Plaintiffs are purchasers of securities issued by Ivan F. Boesky & Company, L.P. (the “Partnership”) in 1986 when the Partnership was capitalized with approximately $1 billion in funds raised primarily by Drex-el Burnham Lambert Incorporated (“Drex-el”) through an integrated offering of the Partnership’s securities. Offering materials were distributed by Drexel and others to prospective purchasers of limited partnership interests in the Partnership. The funds of the Partnership were to be employed in arbitrage and other securities transactions to be managed by Ivan F. Boesky. Plaintiffs plead claims against the moving defendants of violations of the federal securities laws and the common law arising out of those purchases.

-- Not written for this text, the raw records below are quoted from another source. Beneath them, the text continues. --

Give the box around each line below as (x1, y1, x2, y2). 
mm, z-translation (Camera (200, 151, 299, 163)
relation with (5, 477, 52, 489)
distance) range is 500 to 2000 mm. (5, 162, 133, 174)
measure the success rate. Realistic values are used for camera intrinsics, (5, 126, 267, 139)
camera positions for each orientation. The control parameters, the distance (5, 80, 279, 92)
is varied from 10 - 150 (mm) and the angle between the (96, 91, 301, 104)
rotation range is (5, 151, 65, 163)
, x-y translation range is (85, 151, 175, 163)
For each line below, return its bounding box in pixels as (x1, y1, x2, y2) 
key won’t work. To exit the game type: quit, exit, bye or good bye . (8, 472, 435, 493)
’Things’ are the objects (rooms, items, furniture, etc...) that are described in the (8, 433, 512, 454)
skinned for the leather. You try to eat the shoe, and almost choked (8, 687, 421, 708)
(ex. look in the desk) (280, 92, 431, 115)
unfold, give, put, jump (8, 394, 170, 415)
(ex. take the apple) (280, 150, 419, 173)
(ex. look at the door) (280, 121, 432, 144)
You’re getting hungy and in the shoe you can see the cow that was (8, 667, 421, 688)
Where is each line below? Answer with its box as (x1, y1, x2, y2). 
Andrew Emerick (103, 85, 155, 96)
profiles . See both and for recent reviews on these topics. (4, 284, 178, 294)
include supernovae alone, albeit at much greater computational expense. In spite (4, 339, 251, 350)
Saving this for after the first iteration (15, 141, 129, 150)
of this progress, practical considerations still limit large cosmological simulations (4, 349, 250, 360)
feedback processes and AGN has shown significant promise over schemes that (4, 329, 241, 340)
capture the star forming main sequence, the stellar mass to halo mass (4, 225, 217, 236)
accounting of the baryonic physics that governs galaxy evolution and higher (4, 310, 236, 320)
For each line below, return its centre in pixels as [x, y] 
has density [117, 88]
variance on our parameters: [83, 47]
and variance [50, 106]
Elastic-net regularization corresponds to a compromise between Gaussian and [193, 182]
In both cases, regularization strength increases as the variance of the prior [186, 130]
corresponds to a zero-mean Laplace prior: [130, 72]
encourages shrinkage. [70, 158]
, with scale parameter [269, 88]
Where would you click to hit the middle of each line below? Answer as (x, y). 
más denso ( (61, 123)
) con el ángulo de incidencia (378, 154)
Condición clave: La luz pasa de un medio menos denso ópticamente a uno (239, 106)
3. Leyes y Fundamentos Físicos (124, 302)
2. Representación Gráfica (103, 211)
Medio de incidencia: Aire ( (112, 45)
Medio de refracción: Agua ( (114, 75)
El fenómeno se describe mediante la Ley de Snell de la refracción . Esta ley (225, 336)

Plaintiffs claim that the information disseminated about the Partnership and Boe-sky and those connected with them to potential investors was false and fraudulent and that the securities and common laws were violated in connection with that offering. Plaintiffs further claim that Levine and Siegel were aware of the integrated offering, knew that the information being disseminated to potential investors was false and fraudulent, and were themselves guilty of complicity with Boesky in criminal conduct that contributed to Boesky’s per *660 formance record and inflated reputation in arbitrage and securities transactions, which in turn were used to dupe plaintiffs into purchasing the Partnership securities. That, nevertheless, Levine and Siegel did not disclose or cause Drexel to disclose Boesky’s alleged criminal securities violations or said defendants’ acts in complicity therewith, with the express intention to aid and abet the fraud perpetrated on plaintiffs.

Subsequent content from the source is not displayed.